The changes or progress made in the FFEWS after the July 2021 flood event are not clearly summarized and described, as they are scattered in various parts of the paper and difficult to find, e.g. in Section 3, L. 178-179 (“In Germany and Luxembourg, a cell broadcasting system was installed in response to and after the July 2021 flood.”). Moreover, there are hints at recent moves from deterministic to probabilistic forecasts, and a statement about it in the abstract (“All regions have invested in probabilistic flood forecasting systems”), while in the article these changes are not clearly reported, i.e. where and when such changes have been made.

Table 1 only reports that now all countries have probabilistic hydrological forecasts, but it is unclear when these have been established. It might be beneficial for sake of clarity to have an additional table or scheme, listing or summarizing all the recent developments in FFEWS, or including some information about recent changes in the current Figure 3 or Table 1. The information to highlight and summarize should include: (i) when and how the probabilistic FFEWS were developed (from deterministic to probabilistic or increase in ensemble size?), being this one of the key findings, (ii) when the online platforms were improved, (iii) the emergency response plans were updated, (iv) the communication protocols changed, e.g. national-scale phone-based alerts, etc. This information is only hinted at in different parts of the paper.

The methodologies followed for the literature review and for the analysis of the interviews lack sufficient transparency and should be further clarified in Section 2.2 (Approach).

For the literature review, the criteria for the selected articles (literature) inclusion are vague. A structured review approach (e.g., PRISMA or at least the search strings + database used + inclusion logic and filtering criteria) would improve transparency (and reproducibility). The authors should mention more clearly at least the search strings used, as only very general keywords are now reported in a vague way. Also, they should specify how many research articles were found and selected, how the country-specific reports were selected and how many were retrieved.

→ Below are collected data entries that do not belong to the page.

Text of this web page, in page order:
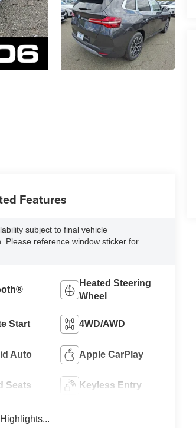
Features
subject to final vehicle
Please reference window sticker for
Heated Steering
Wheel
Start 4WD/AWD
Auto Apple CarPlay
Seats Keyless Entry
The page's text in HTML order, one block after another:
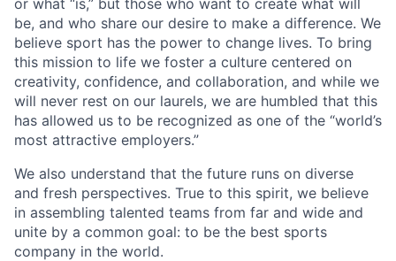
or what “is,” but those who want to create what will
be, and who share our desire to make a difference. We
believe sport has the power to change lives. To bring
this mission to life we foster a culture centered on
creativity, confidence, and collaboration, and while we
will never rest on our laurels, we are humbled that this
has allowed us to be recognized as one of the “world’s
most attractive employers.”
We also understand that the future runs on diverse
and fresh perspectives. True to this spirit, we believe
in assembling talented teams from far and wide and
unite by a common goal: to be the best sports
company in the world.
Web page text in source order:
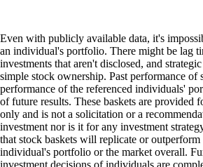
Even with publicly available data, it's
an individual's portfolio. There might be lag
investments that aren't disclosed, and
simple stock ownership. Past performance of
performance of the referenced individuals'
of future results. These baskets are provided
only and is not a solicitation or a
investment nor is it for any investment
that stock baskets will replicate or
individual's portfolio or the market overall.
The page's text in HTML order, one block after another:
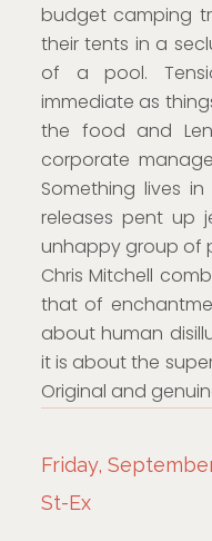
budget camping
their tents in a
of a pool.
immediate as
the food and
corporate
Something lives
releases pent up
unhappy group of
Chris Mitchell
that of
about human
it is about the
Original and
Friday,
St-Ex
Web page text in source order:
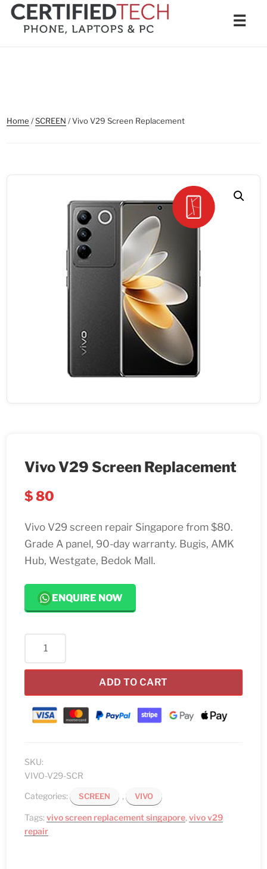
Skip
content
☰
Home /SCREEN / Vivo V29 Screen Replacement
Vivo V29 Screen Replacement
$80
Vivo V29 screen repair Singapore from $80.
Grade A panel, 90-day warranty. Bugis, AMK
Hub, Westgate, Bedok Mall.
ENQUIRE NOW
Vivo
Replacement
quantity
ADD TO CART
SKU:
VIVO-V29-SCR
Categories:
SCREEN , VIVO
Tags:vivo screen replacement singapore,vivo v29
repair
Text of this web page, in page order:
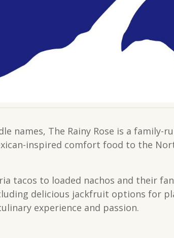
names, The Rainy Rose is a family-
inspired comfort food to the
tacos to loaded nachos and their
delicious jackfruit options for
experience and passion.
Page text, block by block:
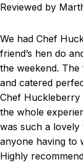
Reviewed by
We had Chef
friend’s hen do
the weekend.
and catered
Chef Huckleberry
the whole
was such a
anyone having to
Highly
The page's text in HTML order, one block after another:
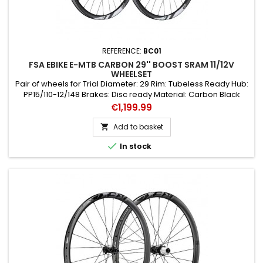
REFERENCE: BC01
FSA EBIKE E-MTB CARBON 29'' BOOST SRAM 11/12V
WHEELSET
Pair of wheels for Trial Diameter: 29 Rim: Tubeless Ready Hub:
PP15/110-12/148 Brakes: Disc ready Material: Carbon Black
colour Type: Couple Speed: 11
Price
€1,199.99
 Add to basket
 In stock
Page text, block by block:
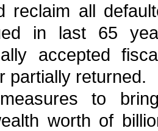
reclaim all
in last 65
accepted
partially returned.
to
worth of
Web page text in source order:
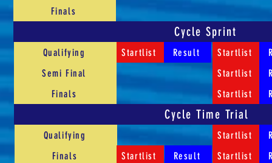
Finals
Cycle Sprint
Qualifying Startlist
Result
Semi Final
Finals
Startlist
Startlist
Startlist
Cycle Time Trial
Qualifying
Finals
Startlist Result
Startlist
Startlist
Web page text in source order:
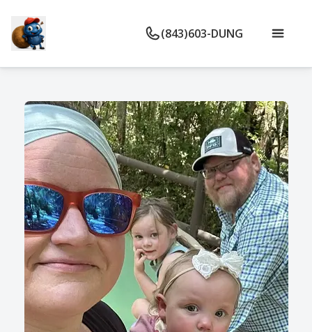
(843)603-DUNG
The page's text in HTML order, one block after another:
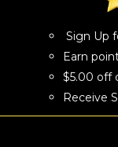
Sign Up
Earn
$5.00 off
Receive
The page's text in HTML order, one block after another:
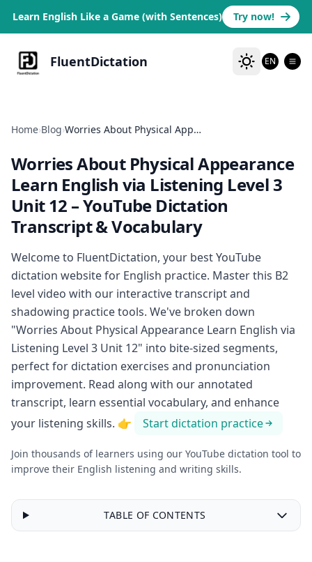
Learn English Like a Game (with Sentences) Try now!
FluentDictation EN
Home›Blog› Worries About Physical Appearance Learn English via Listening Level 3 Unit 12
Worries About Physical Appearance
Learn English via Listening Level 3
Unit 12 – YouTube Dictation
Transcript & Vocabulary
Welcome to FluentDictation, your best YouTube
dictation website for English practice. Master this B2
level video with our interactive transcript and
shadowing practice tools. We've broken down
"Worries About Physical Appearance Learn English via
Listening Level 3 Unit 12" into bite-sized segments,
perfect for dictation exercises and pronunciation
improvement. Read along with our annotated
transcript, learn essential vocabulary, and enhance
your listening skills. 👉 Start dictation practice
Join thousands of learners using our YouTube dictation tool to
improve their English listening and writing skills.
TABLE OF CONTENTS
Worries
About
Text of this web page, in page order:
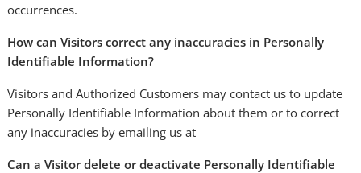
occurrences.
How can Visitors correct any inaccuracies in Personally
Identifiable Information?
Visitors and Authorized Customers may contact us to update
Personally Identifiable Information about them or to correct
any inaccuracies by emailing us at
Can a Visitor delete or deactivate Personally Identifiable
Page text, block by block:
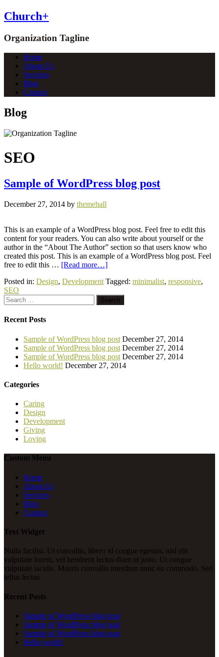
Church+
Organization Tagline
Home
About Us
Services
Blog
Contact
Blog
SEO
Sample of WordPress blog post
December 27, 2014 by themehall
This is an example of a WordPress blog post. Feel free to edit this
content for your readers. You can also write about yourself or the
author in the “About The Author” section so that users know who
created this post. This is an example of a WordPress blog post. Feel
free to edit this … [Read more…]
Posted in: Design, Development Tagged: minimalist, responsive,
SEO
Recent Posts
Sample of WordPress blog post December 27, 2014
Sample of WordPress blog post December 27, 2014
Sample of WordPress blog post December 27, 2014
Hello world! December 27, 2014
Categories
Caring
Design
Development
Giving
Loving
Custom Menu
Home
About Us
Services
Blog
Contact
Text Widget
Nulla facilisi. Ut convallis, libero id congue egestas, nisl elit
vulputate lorem, vel hendrerit lectus diam ut justo. Ut congue
vulputate iaculis. Mauris convallis interdum nunc eu commodo. Sed
tellus lectus
Recent Posts
Sample of WordPress blog post
Sample of WordPress blog post
Sample of WordPress blog post
Hello world!
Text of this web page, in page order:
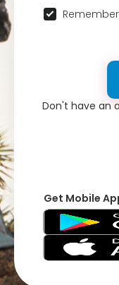
Don't have an
Get Mobile

For the semi-structured interviews, the paper briefly mentions that interviews were done with 13 experts, but lacks essential details on the sampling approach (Who was selected and why? How many were invited?). Also, how were the audio recordings of the interviews synthetized (automatically with AI tools or manually)?

Minor comments
Table 1: the last column could report more clearly whether all those online platforms report publicly available forecasts and information; maybe here or in an additional column of the table, it would be interesting to summarize how the forecasts are presented, i.e. in which format (e.g., graph, map, text, etc.); also, the column heading ‘Primary alerting system’ could be clarified (in the heading or in the caption).

L. 62: a 'missed' forecast is less common in this context, usually this would be referred to as a 'missed' event

L. 70: “inaccuracies in spatio-temporal estimations …” are mentioned, but also intensity biases should be recalled

L. 73: the link between the sentence ‘Numerical weather prediction models have improved greatly in recent decades …’ and the following one, starting with 'For example, the Integrated Forecasting System (IFS) operated by …', is not obvious and clear. It should be improved. Probably here it would be interesting to state when the IFS moved to 51 ensemble members, and why it represented an improvement with respect to previous IFS versions (deterministic or lower-size ensemble).

L. 80: after this sentence (‘Over the last decade, ensemble and probabilistic …’) you can add at least one reference on recent reviews on hydrological ensemble forecasting

L. 84: “Thieken et al. (2023b) showed that around a third of the flood-related fatalities in the …” here it would be relevant for the paper arguments to report how (on which basis) they showed this

L. 110: it would be good to clarify immediately how (on which basis) are these recommendations developed

L. 119: I guess that ‘compromises’ is a typo, and it should be ‘comprises’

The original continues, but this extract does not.